While statistics show one in six Nevadans over age 45 experience cognitive decline significant enough to interfere with daily activities, only half have spoken to their doctor about it.
"This is an opportunity to bring together people to share how to better serve those with dementia and cognitive impairment different from developmental disabilities and combat related trauma," Gay said. "The fact the state focused a committee to consider this speaks loudly."
Moderator Elizabeth Edgerly, Ph.D., Executive Director, Alzheimer’s Association Northern California and Northern Nevada chapter, told attendees, "You are not alone in this," thanking caregivers for sharing personal stories.
Thirteen caregivers and advocates across the state spoke of their personal experiences. Among them was Anna Olsen-Figueroa, Social Services Manager with ADSD, and a family caregiver. Olsen-Figueroa said the biggest problem she has experienced is that people do not know where to look for assistance. She said families choose to care for a loved one without help and support.
"Families see it as their responsibility, but they also need to work," she said. "Taking time off to juggle family responsibility causes problems."
Figures show nearly 40 percent of Alzheimer’s and dementia caregivers in Nevada provide 20 or more hours of care per week, and nearly half provide care to their parent or parent-in-law. Olsen-Figueroa said "caregiving creates high job turnover" and those people are hard to replace.
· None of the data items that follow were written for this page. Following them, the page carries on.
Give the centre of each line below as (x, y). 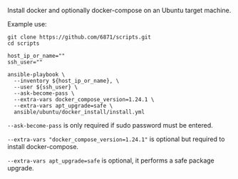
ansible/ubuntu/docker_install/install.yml (79, 112)
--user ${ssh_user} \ (46, 87)
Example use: (27, 24)
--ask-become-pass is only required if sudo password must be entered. (110, 125)
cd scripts (24, 44)
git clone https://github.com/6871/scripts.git (79, 37)
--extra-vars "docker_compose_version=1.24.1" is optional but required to (116, 139)
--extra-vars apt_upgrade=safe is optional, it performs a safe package (111, 160)
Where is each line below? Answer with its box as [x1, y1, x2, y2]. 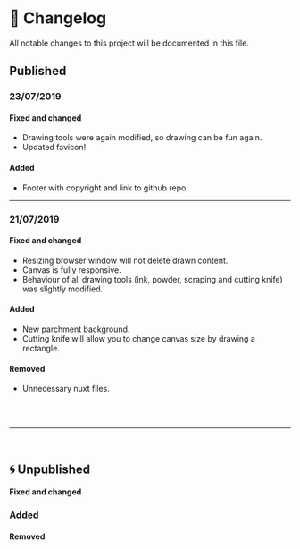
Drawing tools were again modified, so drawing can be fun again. [21, 132, 262, 143]
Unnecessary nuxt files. [21, 384, 110, 394]
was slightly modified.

Others testified the cost of caring for a loved one was difficult to afford. Recent data shows that in 2017, the lifetime cost of care for a person living with dementia was $341,840 – with 70 percent borne by families directly through out-of-pocket costs and the value of unpaid care.
Testimony taken will be used to develop bill drafts to provide better access to care and services. Caregivers and families can contact the Alzheimer’s Association 24/7 Helpline at 1 (800) 272-3900 or visit online at alz.org.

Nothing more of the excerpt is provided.